● **Activity**
There are pictures in the records below; leave them out and set down exactly the lines from the one holding "Conclusions [7, 273, 158, 310]" through the one holding "TeV, and was found to have a mass (82, 25)".
==== Dataset content ====
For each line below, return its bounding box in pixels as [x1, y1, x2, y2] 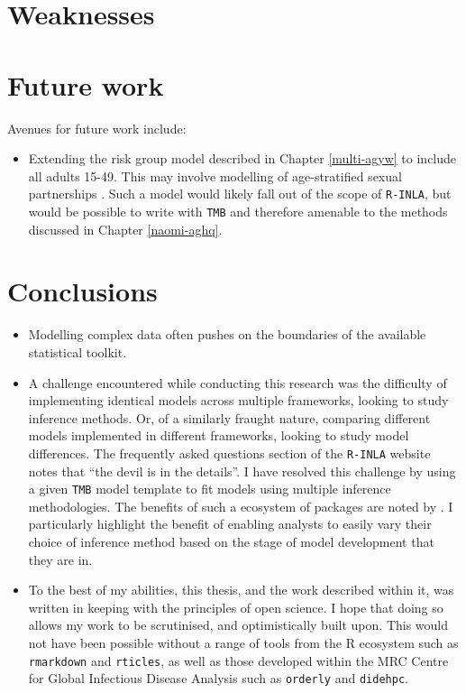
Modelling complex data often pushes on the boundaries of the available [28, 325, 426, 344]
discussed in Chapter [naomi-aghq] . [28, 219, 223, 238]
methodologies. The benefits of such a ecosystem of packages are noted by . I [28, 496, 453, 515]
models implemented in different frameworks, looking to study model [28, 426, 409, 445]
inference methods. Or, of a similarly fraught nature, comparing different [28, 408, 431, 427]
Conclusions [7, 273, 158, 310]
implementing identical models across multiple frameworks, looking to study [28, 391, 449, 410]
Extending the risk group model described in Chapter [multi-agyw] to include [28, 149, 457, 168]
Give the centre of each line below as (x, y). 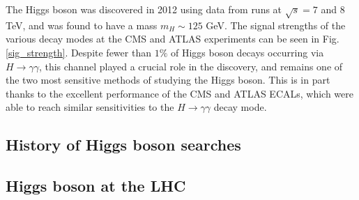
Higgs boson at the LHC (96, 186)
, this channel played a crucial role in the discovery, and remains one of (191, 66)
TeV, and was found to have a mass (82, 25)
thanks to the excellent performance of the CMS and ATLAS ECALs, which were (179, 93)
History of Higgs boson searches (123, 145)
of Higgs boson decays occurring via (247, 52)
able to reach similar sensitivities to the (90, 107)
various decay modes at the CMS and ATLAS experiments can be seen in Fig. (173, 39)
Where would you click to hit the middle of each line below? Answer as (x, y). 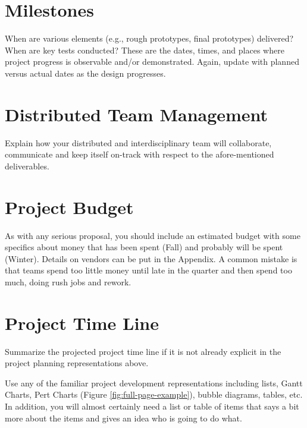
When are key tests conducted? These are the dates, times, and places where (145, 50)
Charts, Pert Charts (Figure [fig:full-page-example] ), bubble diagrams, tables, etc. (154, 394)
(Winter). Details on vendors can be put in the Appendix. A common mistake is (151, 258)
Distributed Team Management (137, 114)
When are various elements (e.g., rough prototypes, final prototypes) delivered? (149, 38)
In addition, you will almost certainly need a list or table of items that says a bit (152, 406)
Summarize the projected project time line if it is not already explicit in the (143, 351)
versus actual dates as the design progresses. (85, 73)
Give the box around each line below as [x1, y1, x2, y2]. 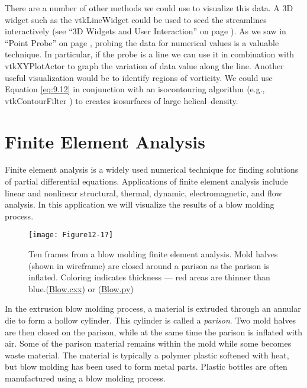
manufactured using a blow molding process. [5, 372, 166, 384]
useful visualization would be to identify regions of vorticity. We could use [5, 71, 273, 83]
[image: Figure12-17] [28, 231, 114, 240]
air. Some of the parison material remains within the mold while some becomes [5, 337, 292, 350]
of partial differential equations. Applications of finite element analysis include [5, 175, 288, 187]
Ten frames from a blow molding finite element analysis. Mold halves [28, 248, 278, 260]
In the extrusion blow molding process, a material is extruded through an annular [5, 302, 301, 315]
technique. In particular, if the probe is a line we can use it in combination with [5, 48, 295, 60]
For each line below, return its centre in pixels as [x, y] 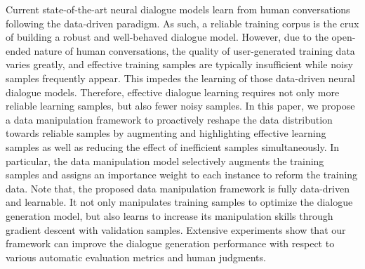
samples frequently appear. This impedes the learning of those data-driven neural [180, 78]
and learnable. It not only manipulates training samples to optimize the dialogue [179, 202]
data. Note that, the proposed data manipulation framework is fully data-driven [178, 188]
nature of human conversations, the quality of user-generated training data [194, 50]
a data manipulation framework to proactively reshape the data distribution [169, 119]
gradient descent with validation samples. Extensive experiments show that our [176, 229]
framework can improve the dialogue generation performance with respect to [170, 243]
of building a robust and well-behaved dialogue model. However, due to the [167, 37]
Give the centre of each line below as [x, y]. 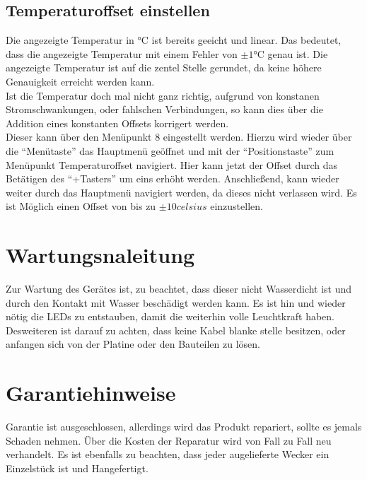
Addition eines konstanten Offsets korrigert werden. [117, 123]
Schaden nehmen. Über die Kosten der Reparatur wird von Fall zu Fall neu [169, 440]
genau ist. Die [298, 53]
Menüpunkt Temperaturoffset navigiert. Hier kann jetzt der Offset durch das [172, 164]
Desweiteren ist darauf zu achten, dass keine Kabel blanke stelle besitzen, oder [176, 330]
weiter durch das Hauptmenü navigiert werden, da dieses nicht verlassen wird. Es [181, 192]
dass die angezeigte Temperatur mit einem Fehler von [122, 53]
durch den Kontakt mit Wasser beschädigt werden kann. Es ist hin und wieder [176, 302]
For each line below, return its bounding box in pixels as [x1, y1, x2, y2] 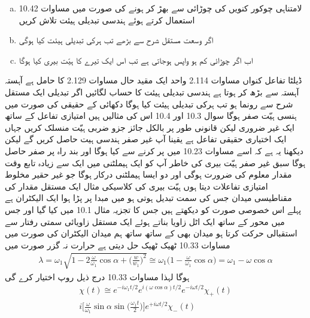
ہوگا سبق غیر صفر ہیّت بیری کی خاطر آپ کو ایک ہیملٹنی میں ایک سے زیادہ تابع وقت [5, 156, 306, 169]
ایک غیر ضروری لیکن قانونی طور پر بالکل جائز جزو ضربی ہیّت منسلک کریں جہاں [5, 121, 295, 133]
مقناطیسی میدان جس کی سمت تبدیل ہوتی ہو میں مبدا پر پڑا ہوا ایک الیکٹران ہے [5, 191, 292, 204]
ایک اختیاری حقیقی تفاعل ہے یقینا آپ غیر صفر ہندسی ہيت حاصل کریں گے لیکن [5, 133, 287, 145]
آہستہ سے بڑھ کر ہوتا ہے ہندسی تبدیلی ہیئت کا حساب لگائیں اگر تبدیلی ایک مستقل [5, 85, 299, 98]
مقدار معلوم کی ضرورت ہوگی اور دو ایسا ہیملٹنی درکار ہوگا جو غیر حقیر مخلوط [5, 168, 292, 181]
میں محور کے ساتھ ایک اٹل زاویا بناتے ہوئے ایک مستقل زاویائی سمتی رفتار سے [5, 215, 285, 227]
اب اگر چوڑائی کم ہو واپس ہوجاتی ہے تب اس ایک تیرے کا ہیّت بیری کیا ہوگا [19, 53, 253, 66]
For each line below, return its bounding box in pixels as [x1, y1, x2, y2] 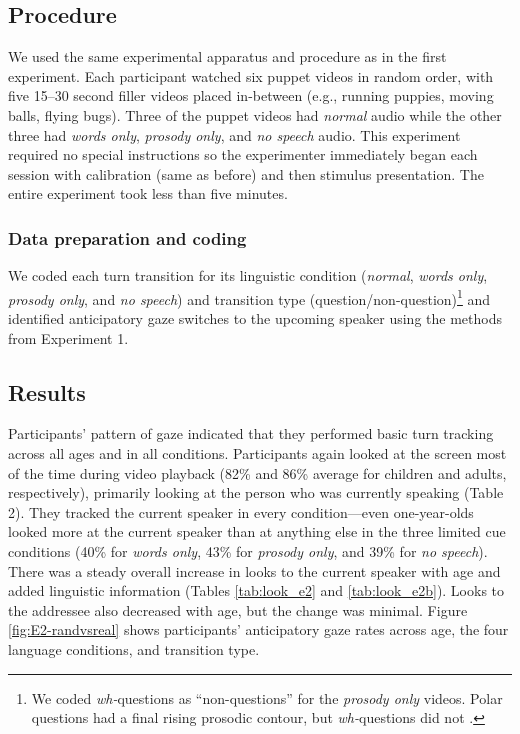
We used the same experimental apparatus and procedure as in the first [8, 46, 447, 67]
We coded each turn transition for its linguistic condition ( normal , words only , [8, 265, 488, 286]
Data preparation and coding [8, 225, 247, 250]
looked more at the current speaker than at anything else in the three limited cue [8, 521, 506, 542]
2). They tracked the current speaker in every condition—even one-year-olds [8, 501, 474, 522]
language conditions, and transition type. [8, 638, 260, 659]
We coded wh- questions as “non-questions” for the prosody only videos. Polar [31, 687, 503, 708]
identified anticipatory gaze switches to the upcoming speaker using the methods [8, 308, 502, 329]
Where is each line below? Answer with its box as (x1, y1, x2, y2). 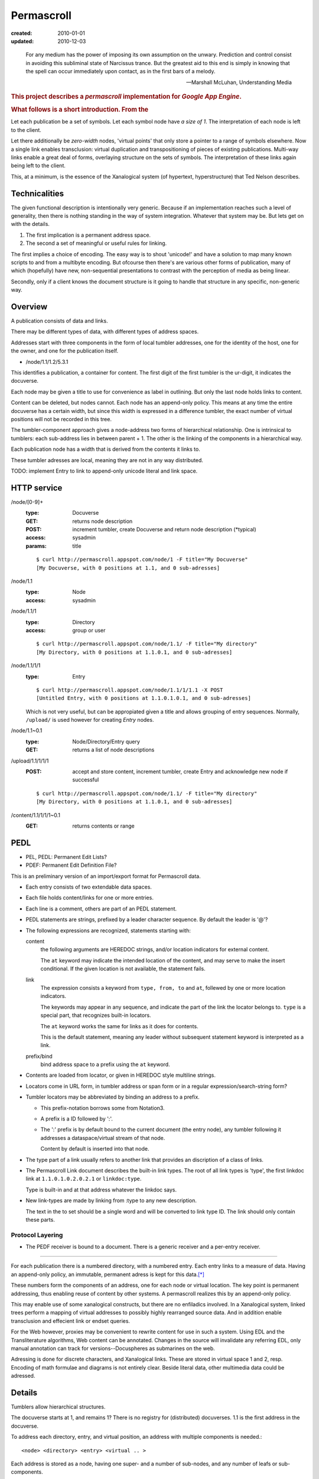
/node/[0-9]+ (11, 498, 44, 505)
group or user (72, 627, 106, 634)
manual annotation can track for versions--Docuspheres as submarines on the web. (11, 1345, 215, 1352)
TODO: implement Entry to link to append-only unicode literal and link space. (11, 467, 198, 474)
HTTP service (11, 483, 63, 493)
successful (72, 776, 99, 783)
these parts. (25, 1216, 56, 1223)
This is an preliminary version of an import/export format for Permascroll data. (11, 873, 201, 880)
====
==== Dataset content ====
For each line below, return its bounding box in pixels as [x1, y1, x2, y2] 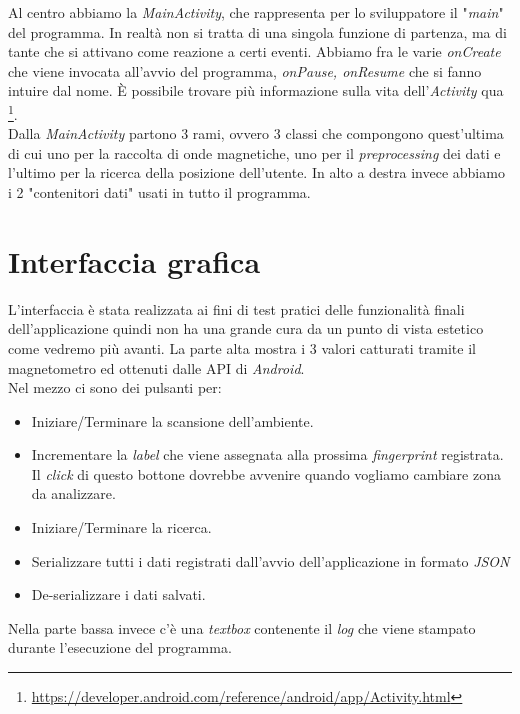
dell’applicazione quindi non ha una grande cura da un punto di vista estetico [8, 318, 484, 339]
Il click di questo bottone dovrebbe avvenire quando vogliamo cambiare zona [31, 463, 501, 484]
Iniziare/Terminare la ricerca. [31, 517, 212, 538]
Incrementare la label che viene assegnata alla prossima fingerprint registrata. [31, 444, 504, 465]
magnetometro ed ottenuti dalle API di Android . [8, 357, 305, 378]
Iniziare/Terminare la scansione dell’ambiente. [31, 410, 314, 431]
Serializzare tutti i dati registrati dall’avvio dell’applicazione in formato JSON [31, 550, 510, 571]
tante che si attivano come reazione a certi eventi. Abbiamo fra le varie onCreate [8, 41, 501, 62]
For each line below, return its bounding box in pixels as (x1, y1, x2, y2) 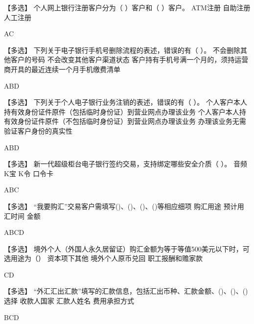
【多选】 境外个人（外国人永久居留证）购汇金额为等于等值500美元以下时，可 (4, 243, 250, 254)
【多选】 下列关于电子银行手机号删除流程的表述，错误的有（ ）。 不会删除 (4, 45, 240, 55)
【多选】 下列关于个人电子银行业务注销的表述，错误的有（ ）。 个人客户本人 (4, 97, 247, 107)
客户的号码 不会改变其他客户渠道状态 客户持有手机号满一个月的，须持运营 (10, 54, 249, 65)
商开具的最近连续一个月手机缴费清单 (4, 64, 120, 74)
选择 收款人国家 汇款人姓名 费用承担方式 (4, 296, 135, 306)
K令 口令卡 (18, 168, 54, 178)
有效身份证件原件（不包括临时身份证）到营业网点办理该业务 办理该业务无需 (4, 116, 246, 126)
====
● **Problem solution**
Conclusions [7, 273, 158, 310]
implementing identical models across multiple frameworks, looking to study [28, 391, 449, 410]
Extending the risk group model described in Chapter [multi-agyw] to include [28, 149, 457, 168]
Give the centre of each line below as (x, y). 
Higgs boson at the LHC (96, 186)
, this channel played a crucial role in the discovery, and remains one of (191, 66)
TeV, and was found to have a mass (82, 25)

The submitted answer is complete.